林玉卿不知道该如何回答,但是宗政伯夷仿佛也并不是十分在意他的答案,脚步一迈,衣角在半空之中划过了一个半圆。
林玉卿赶紧跟了上去。
之前有一回,他走得慢了一些,就被宗政伯夷封了全身的经脉挂在了飞行魔兽鹰鹫之上。
鹰鹫是一只七阶的飞行魔兽,样貌十分的狰狞,但是速度极快,喜欢吞食人肉,林玉卿觉得那是他第一次离死亡那般近。
就连他那黑暗无光的七天,也不过就是,求死无门。
林玉卿感觉到自己身体内的所有骨头都发生了碎裂,但是他却不敢叫出声来,因为他知道宗政伯夷最厌恶的就是别人在他眼前示弱。
依然不知道究竟走了多久,他们回到了摄魂教的据点。
林玉卿有些奇怪,听宗政伯夷刚才说出来的话,还以为此行要去一个陌生的地方呢。
却没有想到又回到了这据点之中。
“想什么呢。
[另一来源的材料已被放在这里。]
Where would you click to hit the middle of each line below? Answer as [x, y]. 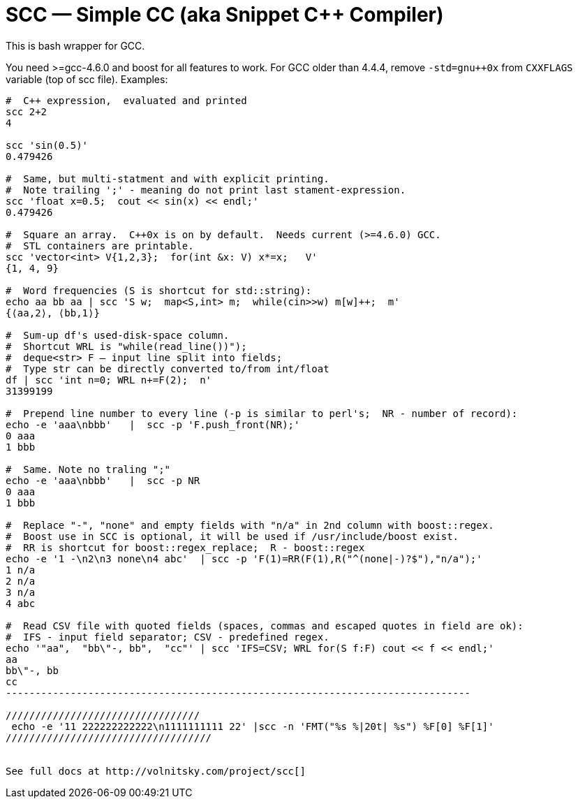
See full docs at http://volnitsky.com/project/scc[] [156, 771]
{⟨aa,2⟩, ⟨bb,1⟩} [53, 313]
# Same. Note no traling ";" [88, 469]
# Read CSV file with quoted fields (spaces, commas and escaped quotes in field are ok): [265, 626]
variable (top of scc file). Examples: [87, 79]
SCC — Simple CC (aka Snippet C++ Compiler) [225, 15]
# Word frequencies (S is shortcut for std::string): [159, 290]
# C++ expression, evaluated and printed [126, 100]
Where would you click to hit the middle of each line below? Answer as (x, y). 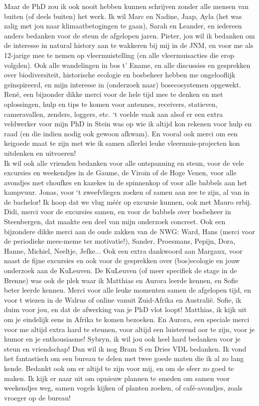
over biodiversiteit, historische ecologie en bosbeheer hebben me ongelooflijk (120, 75)
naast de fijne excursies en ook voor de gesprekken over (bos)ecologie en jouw (122, 260)
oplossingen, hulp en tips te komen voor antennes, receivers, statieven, (111, 104)
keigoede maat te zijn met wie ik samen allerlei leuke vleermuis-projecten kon (122, 143)
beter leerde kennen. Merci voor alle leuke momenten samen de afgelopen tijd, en (128, 290)
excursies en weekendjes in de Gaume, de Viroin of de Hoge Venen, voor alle (120, 173)
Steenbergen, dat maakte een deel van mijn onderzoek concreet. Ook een (115, 221)
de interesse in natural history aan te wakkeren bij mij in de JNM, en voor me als (129, 45)
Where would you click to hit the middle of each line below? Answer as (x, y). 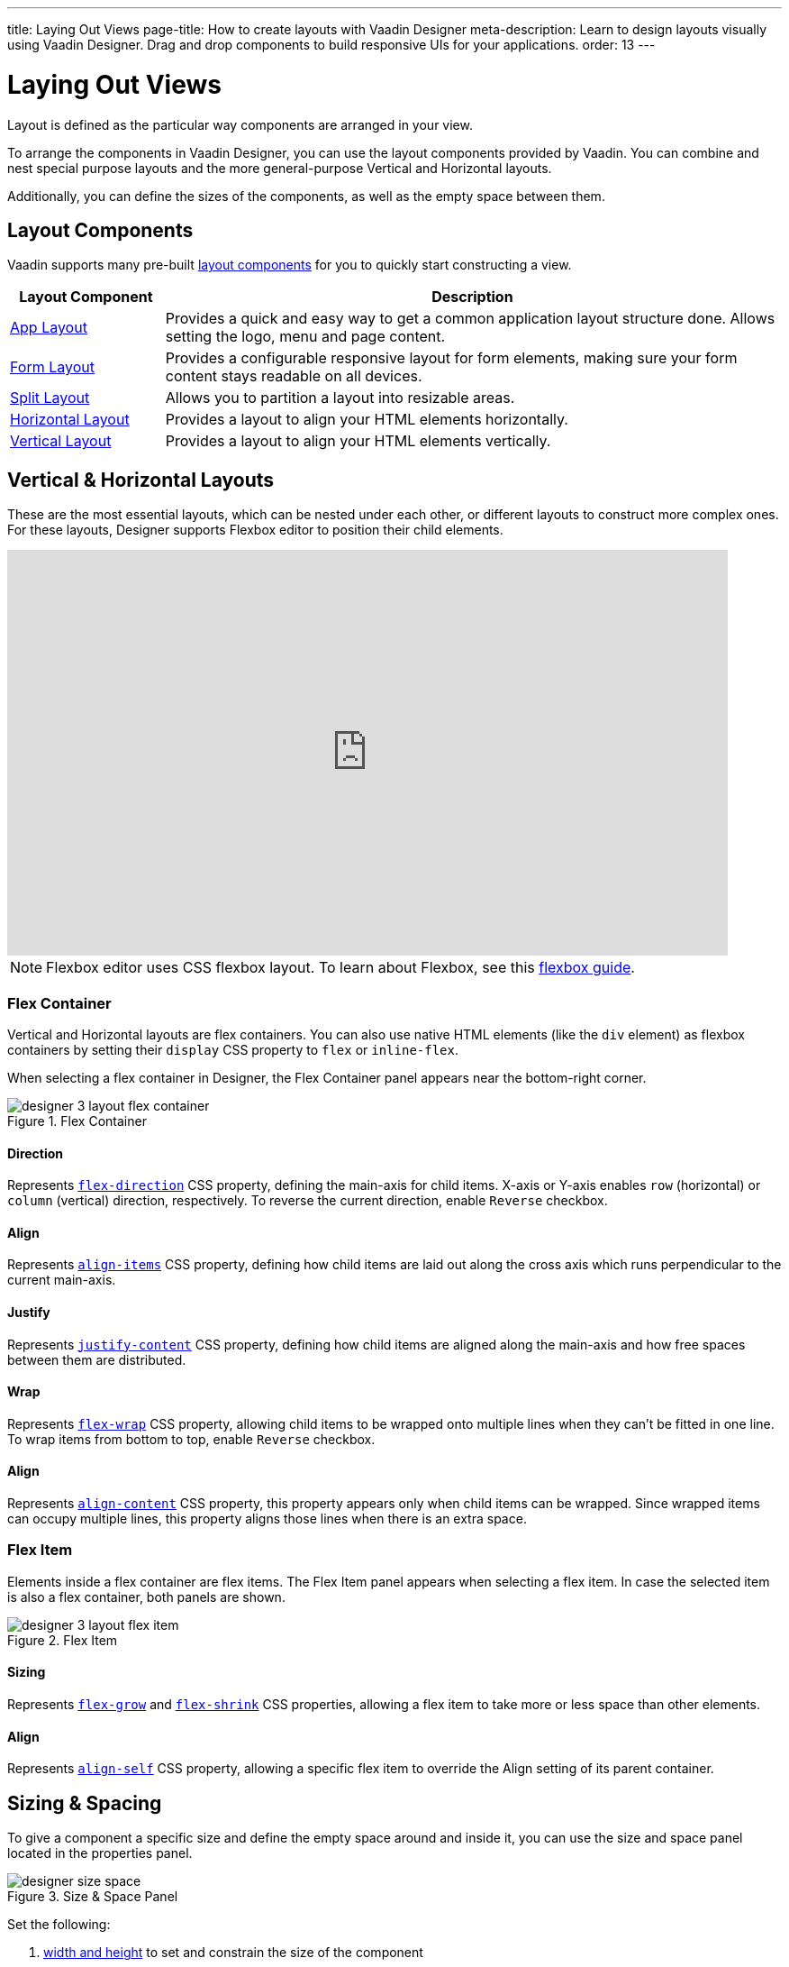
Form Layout (52, 367)
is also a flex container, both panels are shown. (146, 1596)
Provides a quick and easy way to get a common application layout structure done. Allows (470, 319)
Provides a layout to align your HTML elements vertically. (358, 441)
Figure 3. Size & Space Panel (93, 1897)
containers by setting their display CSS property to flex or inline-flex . (233, 1049)
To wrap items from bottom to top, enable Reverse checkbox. (191, 1439)
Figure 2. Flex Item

”
宗政伯夷的声音猛然间出现在了他的耳边,林玉卿没有回头,他感觉到了清凉的呼吸,喷洒在他右边的耳朵上,心里冷汗直冒后背寒毛直束,但是他面上却尽量的不动声色。
因为宗政伯夷并不喜欢胆子小的人。
“回主人,没有想什么。”
“你刚才在想什么。”宗政伯夷就像是没有听到林玉卿的回答一般,又在他的耳边询问了一声。
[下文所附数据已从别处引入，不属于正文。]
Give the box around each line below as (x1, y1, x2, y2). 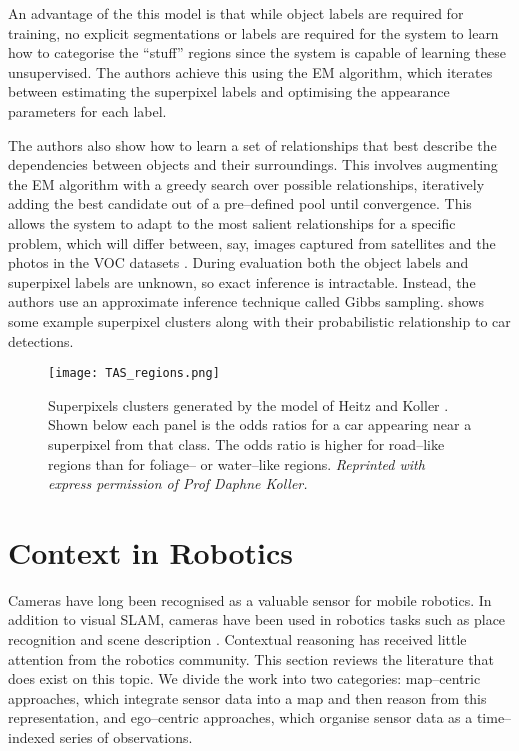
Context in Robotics (8, 531, 294, 572)
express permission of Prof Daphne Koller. (48, 473, 308, 494)
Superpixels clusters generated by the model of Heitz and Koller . (48, 394, 449, 415)
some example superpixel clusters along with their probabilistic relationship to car (8, 310, 511, 331)
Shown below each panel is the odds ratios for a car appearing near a (48, 414, 472, 435)
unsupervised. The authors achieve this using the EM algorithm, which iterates (8, 61, 493, 82)
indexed (8, 727, 56, 747)
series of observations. (59, 727, 193, 747)
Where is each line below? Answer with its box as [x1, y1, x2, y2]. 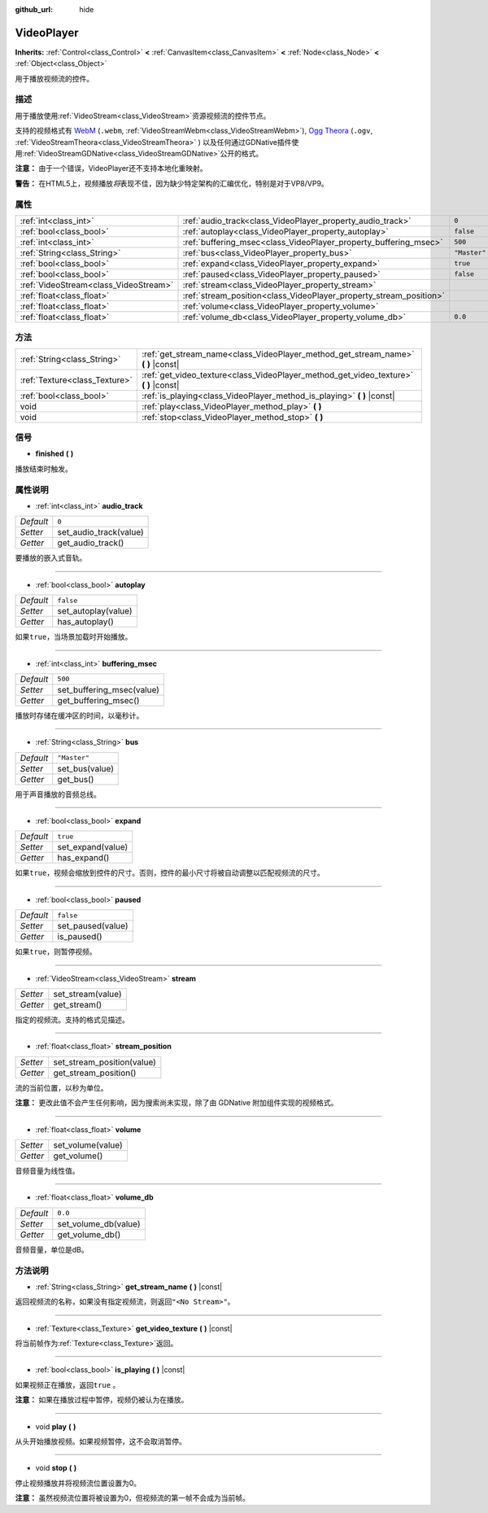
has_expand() [57, 852, 110, 864]
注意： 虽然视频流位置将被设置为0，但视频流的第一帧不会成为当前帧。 [15, 1493, 250, 1503]
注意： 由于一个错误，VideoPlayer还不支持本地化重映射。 [15, 164, 207, 173]
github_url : [15, 5, 53, 14]
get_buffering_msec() [57, 694, 140, 706]
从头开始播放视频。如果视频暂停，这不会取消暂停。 [15, 1436, 186, 1446]
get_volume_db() [57, 1229, 121, 1240]
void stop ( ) [35, 1463, 77, 1473]

如果说第一次还是随口问到,那第二次便就是需要答案了。
林玉卿的喉结微微滚动了一下,“我在想,为什么我们又回到了这里?”
宗政伯夷微微的颤动着,继而笑了起来,“这才对嘛,有什么想法说出来,别憋在心里。”
语气温温柔柔,就像是谈心一般。
林玉卿却从心底打了一个寒颤。
他在看着我。
他在看着我。
所以说,熬鹰并不是那般好熬的,要彻底打碎他的骨头,粉碎他的自由,让他彻底的屈服,甘愿献上一片忠心来,到时候,就算是放他走,他也不会走了。
宗政伯夷的目光一直放在前方,并没有一丝的余光撇在林玉卿的身上,但是林玉卿却莫名的觉得,他在盯着的。
两人慢悠悠的走一段时间,不长,但是也算不上短。
林玉卿不动声色地观察着周围,发现自己竟然从来没有来到过这个地方。
宗政伯夷一开始把他带到这里来之时,对于他还并不是十分的在意,这里人又十分的稀少,因而他可以在这个地方自由的活动。
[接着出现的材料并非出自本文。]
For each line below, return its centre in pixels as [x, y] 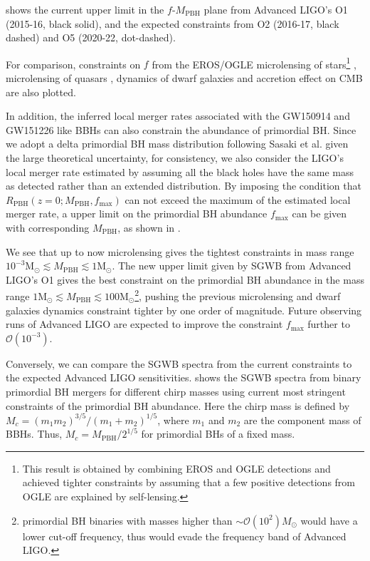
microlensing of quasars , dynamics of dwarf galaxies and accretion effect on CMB [184, 78]
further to [329, 324]
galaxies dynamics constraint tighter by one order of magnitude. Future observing [184, 310]
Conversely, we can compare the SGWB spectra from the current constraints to [179, 363]
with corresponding [48, 227]
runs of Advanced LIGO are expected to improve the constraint [144, 324]
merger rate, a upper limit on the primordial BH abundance [137, 213]
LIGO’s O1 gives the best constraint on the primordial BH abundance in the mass [185, 279]
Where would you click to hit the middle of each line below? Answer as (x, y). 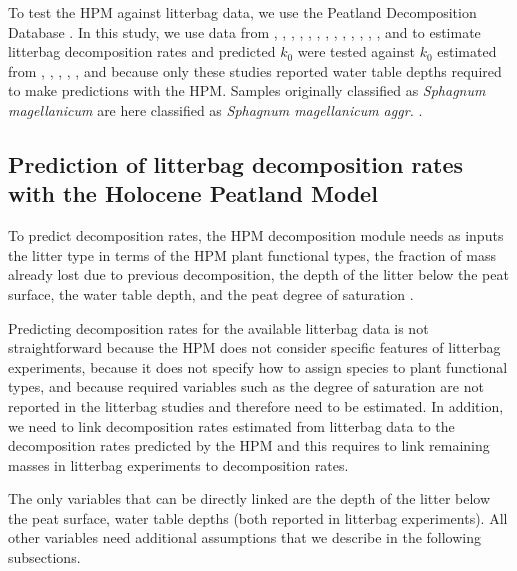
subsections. (44, 557)
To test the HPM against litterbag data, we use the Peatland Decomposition (242, 12)
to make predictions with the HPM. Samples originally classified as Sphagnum (247, 90)
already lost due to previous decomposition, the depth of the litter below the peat (258, 274)
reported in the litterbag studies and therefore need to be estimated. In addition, (256, 405)
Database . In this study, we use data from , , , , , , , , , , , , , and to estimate (244, 31)
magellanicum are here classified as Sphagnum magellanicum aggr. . (215, 109)
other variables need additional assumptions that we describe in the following (245, 537)
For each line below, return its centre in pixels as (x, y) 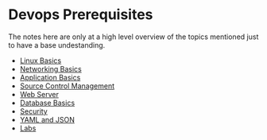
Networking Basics (50, 68)
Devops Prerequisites (81, 15)
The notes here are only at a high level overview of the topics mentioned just (133, 37)
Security (33, 111)
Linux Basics (41, 60)
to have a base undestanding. (57, 45)
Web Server (39, 94)
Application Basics (50, 77)
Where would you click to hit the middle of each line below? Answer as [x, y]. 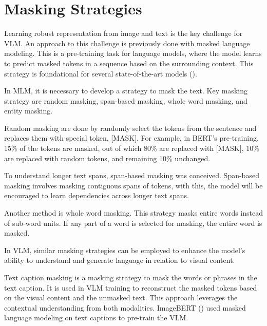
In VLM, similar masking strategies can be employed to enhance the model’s [125, 250]
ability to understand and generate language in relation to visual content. [120, 260]
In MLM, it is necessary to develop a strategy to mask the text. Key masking [126, 91]
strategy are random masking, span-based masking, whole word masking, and [126, 100]
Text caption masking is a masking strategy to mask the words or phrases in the [131, 277]
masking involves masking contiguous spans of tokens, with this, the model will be [133, 185]
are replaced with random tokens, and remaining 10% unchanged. [107, 158]
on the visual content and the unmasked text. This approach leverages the [121, 298]
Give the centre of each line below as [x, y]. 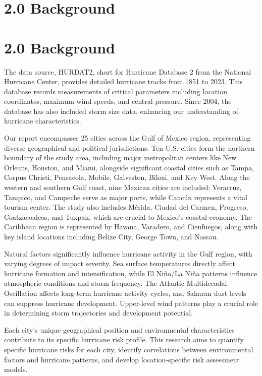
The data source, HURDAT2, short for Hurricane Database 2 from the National [128, 71]
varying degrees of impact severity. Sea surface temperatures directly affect [120, 263]
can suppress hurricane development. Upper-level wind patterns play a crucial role [131, 303]
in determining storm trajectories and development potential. [99, 313]
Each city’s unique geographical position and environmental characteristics [119, 329]
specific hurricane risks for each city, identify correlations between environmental [129, 349]
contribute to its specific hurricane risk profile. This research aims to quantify [124, 339]
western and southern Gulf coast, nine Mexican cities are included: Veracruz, [123, 187]
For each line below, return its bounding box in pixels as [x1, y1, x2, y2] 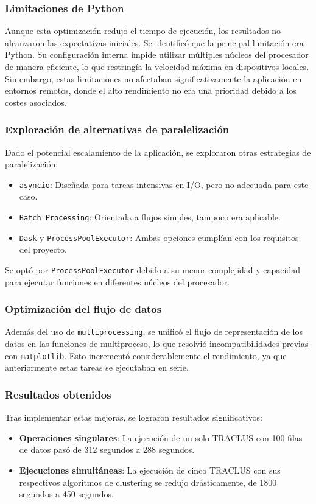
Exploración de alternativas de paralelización [5, 122, 230, 137]
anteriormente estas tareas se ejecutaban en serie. [5, 361, 189, 374]
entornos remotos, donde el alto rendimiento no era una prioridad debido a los [5, 84, 297, 97]
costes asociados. [5, 96, 67, 108]
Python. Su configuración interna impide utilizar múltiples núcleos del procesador [5, 48, 309, 61]
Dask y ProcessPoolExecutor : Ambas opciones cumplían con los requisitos [19, 231, 299, 243]
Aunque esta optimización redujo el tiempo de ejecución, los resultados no [5, 24, 281, 37]
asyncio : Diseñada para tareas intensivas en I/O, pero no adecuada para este [19, 178, 309, 191]

他之前已经可以说是自以为把这里摸得十分透彻了,此时此刻才发现他之前见过的也不过就只是冰山一角罢了。
林玉卿觉得自己一直在跟随着宗政伯夷的脚步,却没有发现他已经走过了一段迷惑他人的阵法。
“就是这里了。”宗政伯夷一拍手,脸上露出了一个略微有些满足的神色。
他的长相本就可以说是绝美,此时一颦一笑尽是美景。
倒真是有些动人的意味。
林玉卿愣了一下,慢慢低下了头。
前面是一个黑色为主体的宫殿。
上窄下宽三层高的样子,房檐上雕刻着振翅欲飞的鹰,但是林玉卿也看得清楚,那鹰的脚上被拴上了一条铁灰色的锁链。
大门,是乌铁木,上面篆刻着恶鬼出行,大门旁边有两棵三人环抱的柱子,也是通体乌黑色的,整个大殿在整天地狱上异常的显眼,却又有些低调。
按理来说这样的建筑,林玉卿不可能没有看见过。
除非有东西在保护它。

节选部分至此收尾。